サウナの熱は一時的なストレスとして体に作用し、身体の回復力や恒常性を底上げする「適応的ホルメシス機構」を引き起こします。これは適度な運動が体を鍛えるのと少し似たメカニズムで、定期的なサウナ浴がこの働きを引き起こすことが複数の研究で示されています。
また、深部体温が上がるとβ-エンドルフィンが脳内で分泌され、気分の落ち込みや不安を和らげたり、睡眠の質を上げたりする効果とも結びついています。
そこにアロマが加わると、精油の揮発成分が呼吸を通じて肺から血流に届いたり、嗅神経を経由して脳に直接アクセスしたりします。この働きが熱の効果と重なって、相乗効果を生み出します。
さらに、視覚情報が少ないサウナ室では嗅覚が研ぎ澄まされ、漂う香りが「今ここにいる」という感覚を引き出して、自然とマインドフルな状態へ導いてくれます。
目的別・香りの系統と選び方
「今日のサウナに何を求めているか」を先に決めてから選ぶと、迷いがなくなります。

- ウッディ(樹木)系 白樺・ヒノキ・松など。

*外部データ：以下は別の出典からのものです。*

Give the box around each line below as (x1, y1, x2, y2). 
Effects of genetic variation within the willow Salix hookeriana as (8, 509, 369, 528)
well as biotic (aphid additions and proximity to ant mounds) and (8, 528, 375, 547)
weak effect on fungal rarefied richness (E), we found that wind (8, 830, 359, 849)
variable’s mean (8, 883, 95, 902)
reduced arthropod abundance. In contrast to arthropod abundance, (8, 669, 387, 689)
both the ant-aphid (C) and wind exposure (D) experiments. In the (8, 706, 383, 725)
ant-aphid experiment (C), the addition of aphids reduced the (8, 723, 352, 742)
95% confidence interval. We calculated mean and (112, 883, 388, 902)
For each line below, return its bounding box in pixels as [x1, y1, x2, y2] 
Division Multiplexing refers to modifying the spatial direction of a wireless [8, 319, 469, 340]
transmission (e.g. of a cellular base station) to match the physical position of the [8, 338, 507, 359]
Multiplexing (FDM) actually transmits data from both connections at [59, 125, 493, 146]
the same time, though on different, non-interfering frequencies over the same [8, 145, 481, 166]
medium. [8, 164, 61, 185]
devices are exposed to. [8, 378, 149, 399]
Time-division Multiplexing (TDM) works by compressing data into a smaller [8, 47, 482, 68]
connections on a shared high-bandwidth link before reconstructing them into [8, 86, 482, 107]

深い森を歩くような落ち着いた香りで、じっくり休みたい週末のサウナにぴったりです。
- フローラル系 ラベンダー・ゼラニウムなど。高ぶった気持ちをほぐす優しい香りは、就寝前の夜サウナと相性抜群です。
- ハーブ・ミント系 ユーカリ・ペパーミントなど。清涼感のある香りが呼吸をすっきりとさせ、朝ウナで一日のスイッチを入れたい時に最適です。
- シトラス(柑橘)系 レモン・ベルガモットなど。明るく親しみやすい香りは、気分をリセットしたい時や、サウナアロマ初心者の入口としておすすめです。
おすすめアロマ11選|シーン別に紹介
ここからは、サウナやロウリュに向いているアロマを目的別に11種類紹介します。自分のサウナスタイルや使うシーンを思い浮かべながら、ぴったりの一本を探してみてください。
深い休息・没入感を求める方へ
- 白樺(バーチ) フィンランドサウナの定番。白樺の葉の束「ヴィヒタ」を思わせる、青々しく瑞々しい香りです。

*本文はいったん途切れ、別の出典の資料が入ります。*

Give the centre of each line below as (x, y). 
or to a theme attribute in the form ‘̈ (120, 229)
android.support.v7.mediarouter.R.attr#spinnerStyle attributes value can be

- ヒノキ 日本の温泉旅館を思い起こさせる品のある香り。和の雰囲気でゆったり過ごしたい方に。
- パイン(松) 針葉樹のフレッシュな香りが、サウナ室の空気をきりっと引き締めてくれます。
- タール(Wood Tar) 日本ではまだ知る人ぞ知る存在ですが、フィンランドのサウナ文化では欠かせない香りです。薪サウナのスモーキーさや夏の山小屋を連想させる深みがあり、テントサウナとの相性も格別。老舗ブランド「Rento(レント)」でも定番中の定番です。
夜のサウナ・深い眠りの準備に
- ラベンダー リラックスや睡眠への効果が広く知られている、頼れる定番アロマです。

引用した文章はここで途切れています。